The copy you return should hold every record below word for word and no images.
(Information)
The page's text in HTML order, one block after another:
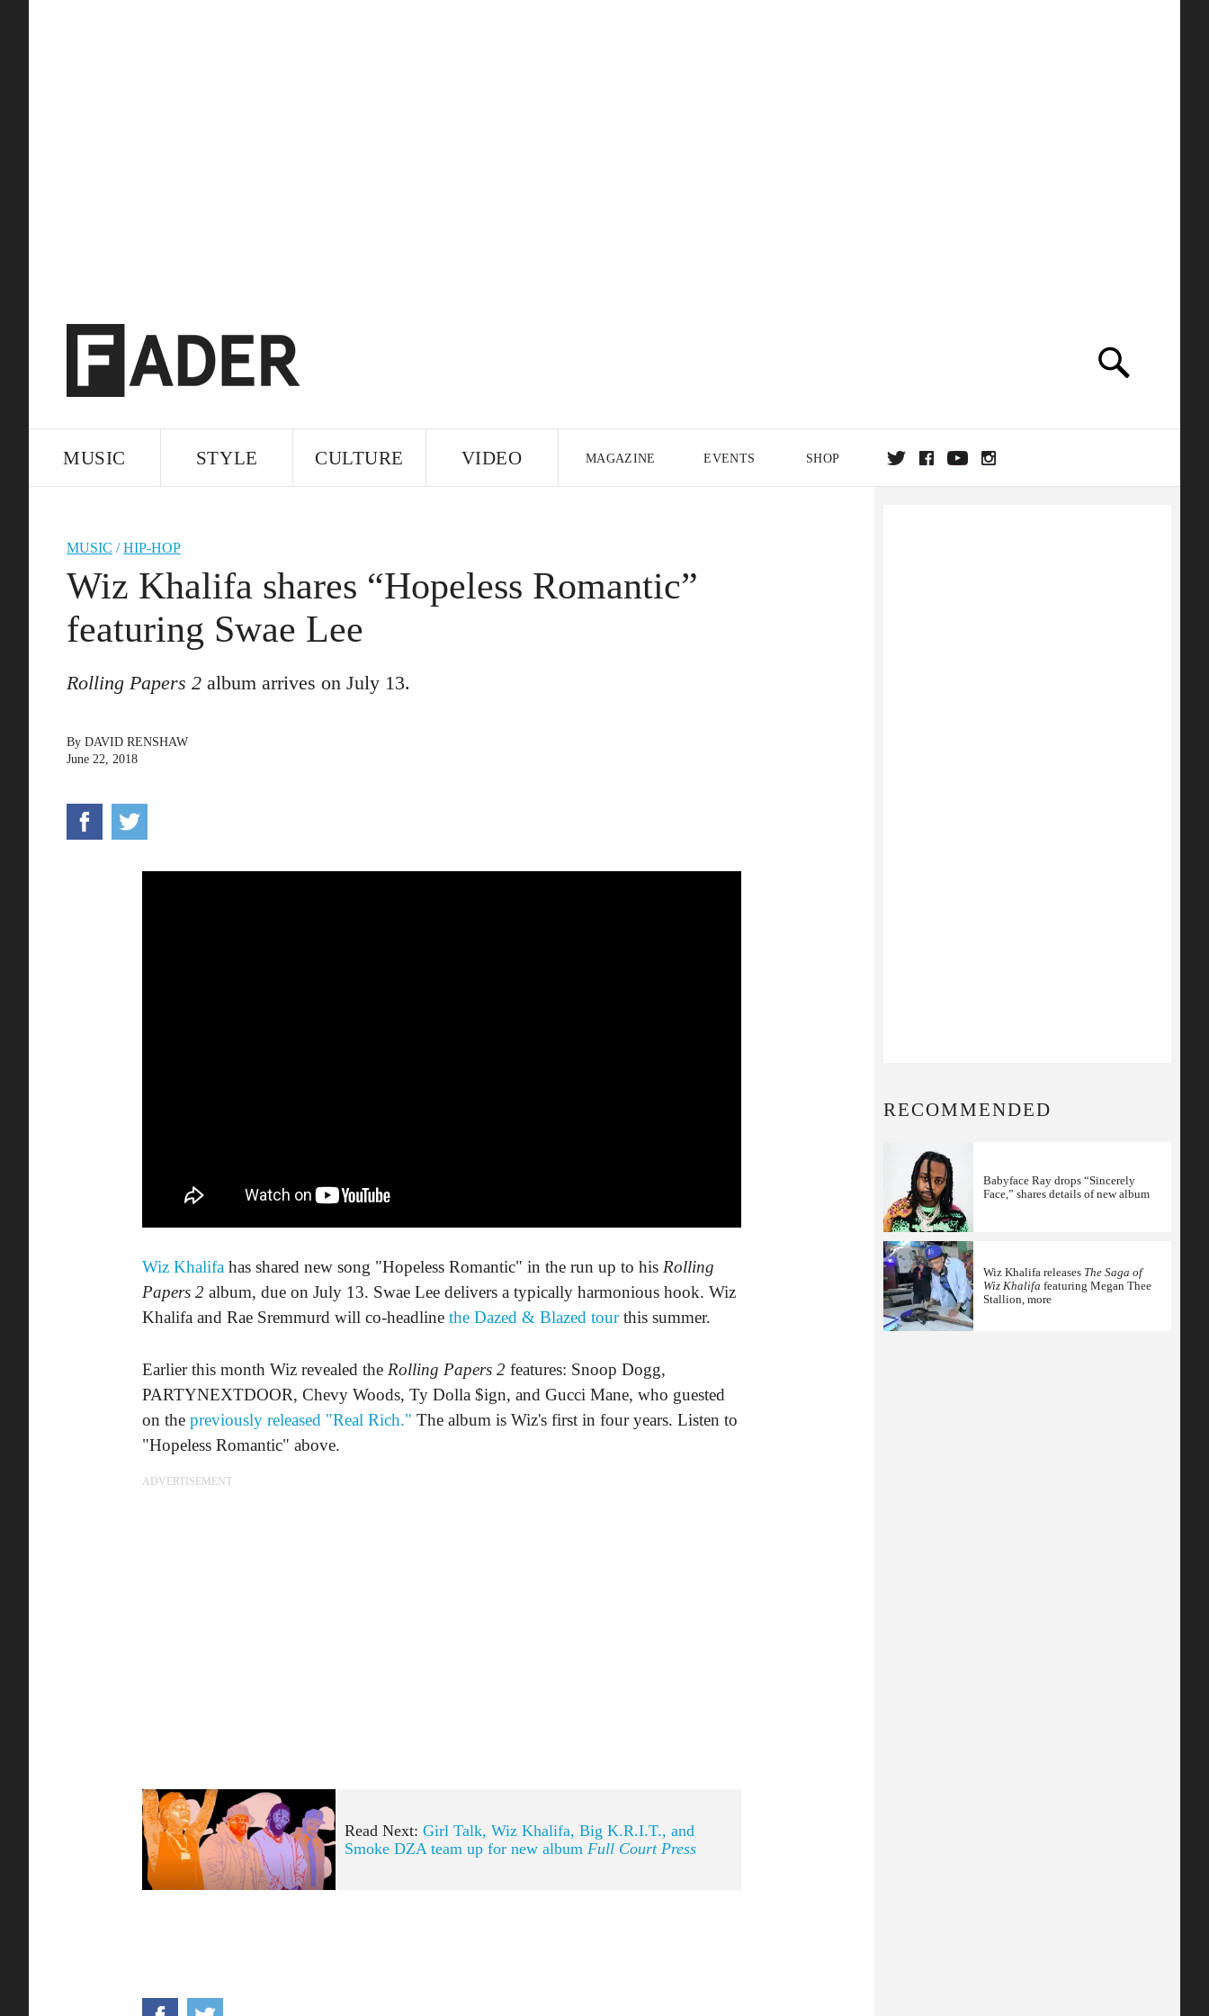
MUSIC STYLE CULTURE VIDEO MAGAZINE EVENTS SHOP
MUSIC /HIP-HOP
Wiz Khalifa shares “Hopeless Romantic”
featuring Swae Lee
Rolling Papers 2 album arrives on July 13.
By DAVID RENSHAW
June 22, 2018
Wiz Khalifa has shared new song "Hopeless Romantic" in the run up to his Rolling
Papers 2 album, due on July 13. Swae Lee delivers a typically harmonious hook. Wiz
Khalifa and Rae Sremmurd will co-headline the Dazed & Blazed tourthis summer.
Earlier this month Wiz revealed the Rolling Papers 2 features: Snoop Dogg,
PARTYNEXTDOOR, Chevy Woods, Ty Dolla $ign, and Gucci Mane, who guested
on the previously released "Real Rich." The album is Wiz's first in four years. Listen to
"Hopeless Romantic" above.
ADVERTISEMENT
Read Next:Girl Talk, Wiz Khalifa, Big K.R.I.T., and
Smoke DZA team up for new album Full Court Press
RECOMMENDED
Babyface Ray drops “Sincerely
Face,” shares details of new album
Wiz Khalifa releases The Saga of
Wiz Khalifa featuring Megan Thee
Stallion, more
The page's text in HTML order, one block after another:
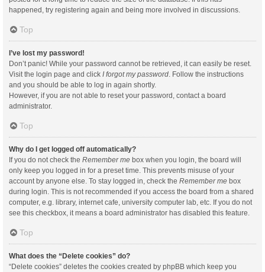
happened, try registering again and being more involved in discussions.
Top
I’ve lost my password!
Don’t panic! While your password cannot be retrieved, it can easily be reset.
Visit the login page and click I forgot my password. Follow the instructions
and you should be able to log in again shortly.
However, if you are not able to reset your password, contact a board
administrator.
Top
Why do I get logged off automatically?
If you do not check the Remember me box when you login, the board will
only keep you logged in for a preset time. This prevents misuse of your
account by anyone else. To stay logged in, check the Remember me box
during login. This is not recommended if you access the board from a shared
computer, e.g. library, internet cafe, university computer lab, etc. If you do not
see this checkbox, it means a board administrator has disabled this feature.
Top
What does the “Delete cookies” do?
“Delete cookies” deletes the cookies created by phpBB which keep you
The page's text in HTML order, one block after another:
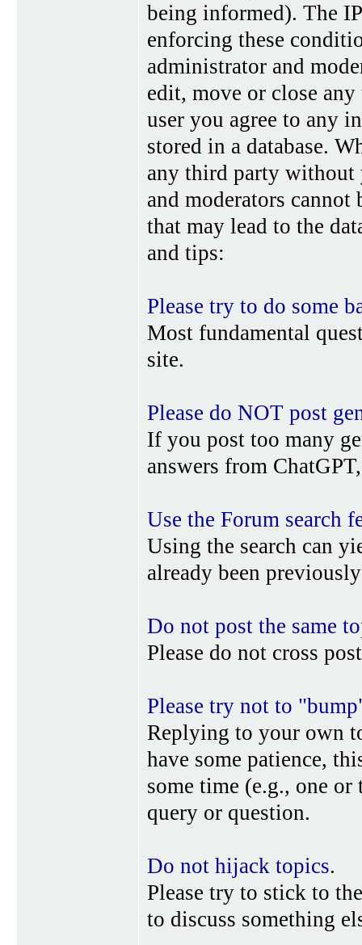
being informed). The
enforcing these
administrator and
edit, move or close
user you agree to any
stored in a database.
any third party without
and moderators
that may lead to the
and tips:
Please try to do some
Most fundamental
site.
Please do NOT post
If you post too many
answers from
Use the Forum search
Using the search can
already been
Do not post the same
Please do not cross
Please try not to
Replying to your own
have some patience,
some time (e.g., one or
query or question.
Do not hijack topics.
Please try to stick to
to discuss something
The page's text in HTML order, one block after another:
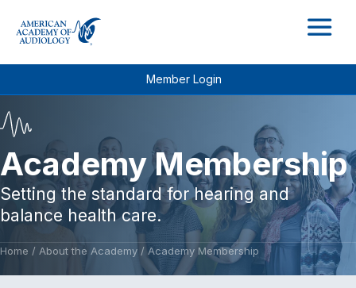
Member Login
Academy Membership
Setting the standard for hearing and
balance health care.
Home / About the Academy / Academy Membership
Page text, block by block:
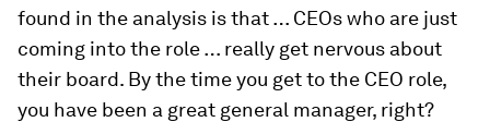
found in the analysis is that … CEOs who are just
coming into the role … really get nervous about
their board. By the time you get to the CEO role,
you have been a great general manager, right?
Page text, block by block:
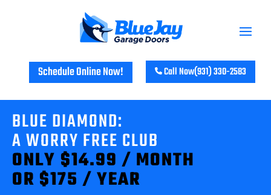
Schedule Online Now! Call Now(931) 330-2583
BLUE DIAMOND:
A WORRY FREE CLUB
ONLY $14.99 / MONTH
OR $175 / YEAR
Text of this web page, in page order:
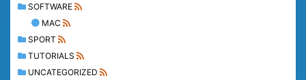
SOFTWARE
MAC
SPORT
TUTORIALS
UNCATEGORIZED
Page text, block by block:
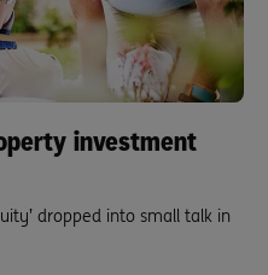
investment
dropped into small talk in
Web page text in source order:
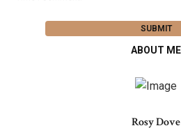
ABOUT ME
Rosy Dove
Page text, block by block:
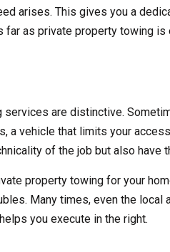
arises. This gives you a
as private property towing is
services are distinctive.
a vehicle that limits your
of the job but also have
property towing for your
Many times, even the local
you execute in the right.
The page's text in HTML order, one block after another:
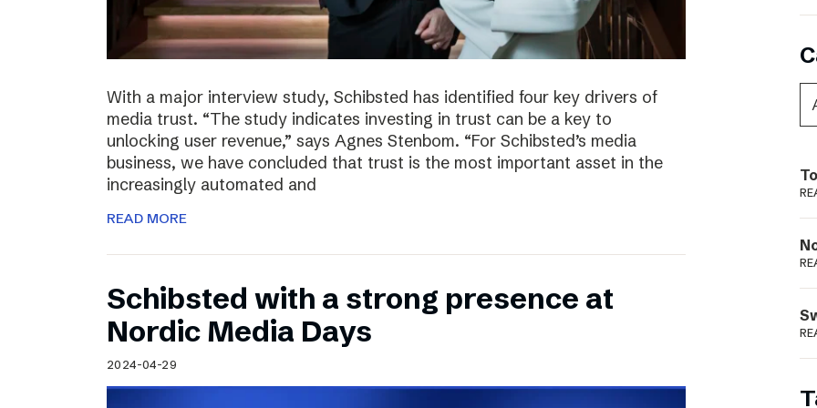
With a major interview study, Schibsted has identified four key drivers of
media trust. “The study indicates investing in trust can be a key to
unlocking user revenue,” says Agnes Stenbom. “For Schibsted’s media
business, we have concluded that trust is the most important asset in the
increasingly automated and
READ MORE
Schibsted with a strong presence at
Nordic Media Days
2024-04-29
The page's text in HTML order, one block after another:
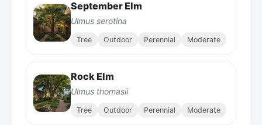
September Elm
Ulmus serotina
Tree Outdoor Perennial Moderate
Rock Elm
Ulmus thomasii
Tree Outdoor Perennial Moderate
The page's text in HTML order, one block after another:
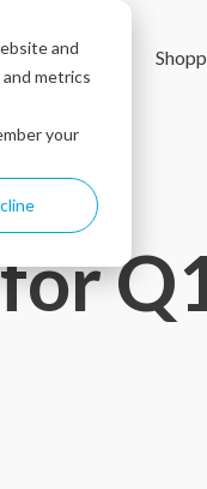
and
metrics
your
About us
(End Information)
» **Result**
The page's text in HTML order, one block after another:
MUSIC STYLE CULTURE VIDEO MAGAZINE EVENTS SHOP
MUSIC /HIP-HOP
Wiz Khalifa shares “Hopeless Romantic”
featuring Swae Lee
Rolling Papers 2 album arrives on July 13.
By DAVID RENSHAW
June 22, 2018
Wiz Khalifa has shared new song "Hopeless Romantic" in the run up to his Rolling
Papers 2 album, due on July 13. Swae Lee delivers a typically harmonious hook. Wiz
Khalifa and Rae Sremmurd will co-headline the Dazed & Blazed tourthis summer.
Earlier this month Wiz revealed the Rolling Papers 2 features: Snoop Dogg,
PARTYNEXTDOOR, Chevy Woods, Ty Dolla $ign, and Gucci Mane, who guested
on the previously released "Real Rich." The album is Wiz's first in four years. Listen to
"Hopeless Romantic" above.
ADVERTISEMENT
Read Next:Girl Talk, Wiz Khalifa, Big K.R.I.T., and
Smoke DZA team up for new album Full Court Press
RECOMMENDED
Babyface Ray drops “Sincerely
Face,” shares details of new album
Wiz Khalifa releases The Saga of
Wiz Khalifa featuring Megan Thee
Stallion, more
The page's text in HTML order, one block after another:
happened, try registering again and being more involved in discussions.
Top
I’ve lost my password!
Don’t panic! While your password cannot be retrieved, it can easily be reset.
Visit the login page and click I forgot my password. Follow the instructions
and you should be able to log in again shortly.
However, if you are not able to reset your password, contact a board
administrator.
Top
Why do I get logged off automatically?
If you do not check the Remember me box when you login, the board will
only keep you logged in for a preset time. This prevents misuse of your
account by anyone else. To stay logged in, check the Remember me box
during login. This is not recommended if you access the board from a shared
computer, e.g. library, internet cafe, university computer lab, etc. If you do not
see this checkbox, it means a board administrator has disabled this feature.
Top
What does the “Delete cookies” do?
“Delete cookies” deletes the cookies created by phpBB which keep you
The page's text in HTML order, one block after another:
being informed). The
enforcing these
administrator and
edit, move or close
user you agree to any
stored in a database.
any third party without
and moderators
that may lead to the
and tips:
Please try to do some
Most fundamental
site.
Please do NOT post
If you post too many
answers from
Use the Forum search
Using the search can
already been
Do not post the same
Please do not cross
Please try not to
Replying to your own
have some patience,
some time (e.g., one or
query or question.
Do not hijack topics.
Please try to stick to
to discuss something
The page's text in HTML order, one block after another:
Member Login
Academy Membership
Setting the standard for hearing and
balance health care.
Home / About the Academy / Academy Membership
Page text, block by block:
found in the analysis is that … CEOs who are just
coming into the role … really get nervous about
their board. By the time you get to the CEO role,
you have been a great general manager, right?
Page text, block by block:
Schedule Online Now! Call Now(931) 330-2583
BLUE DIAMOND:
A WORRY FREE CLUB
ONLY $14.99 / MONTH
OR $175 / YEAR
Text of this web page, in page order:
SOFTWARE
MAC
SPORT
TUTORIALS
UNCATEGORIZED
Page text, block by block:
investment
dropped into small talk in
Web page text in source order:
ABOUT ME
Rosy Dove
Page text, block by block:
arises. This gives you a
as private property towing is
services are distinctive.
a vehicle that limits your
of the job but also have
property towing for your
Many times, even the local
you execute in the right.
The page's text in HTML order, one block after another:
With a major interview study, Schibsted has identified four key drivers of
media trust. “The study indicates investing in trust can be a key to
unlocking user revenue,” says Agnes Stenbom. “For Schibsted’s media
business, we have concluded that trust is the most important asset in the
increasingly automated and
READ MORE
Schibsted with a strong presence at
Nordic Media Days
2024-04-29
The page's text in HTML order, one block after another:
September Elm
Ulmus serotina
Tree Outdoor Perennial Moderate
Rock Elm
Ulmus thomasii
Tree Outdoor Perennial Moderate
The page's text in HTML order, one block after another:
and
metrics
your
About us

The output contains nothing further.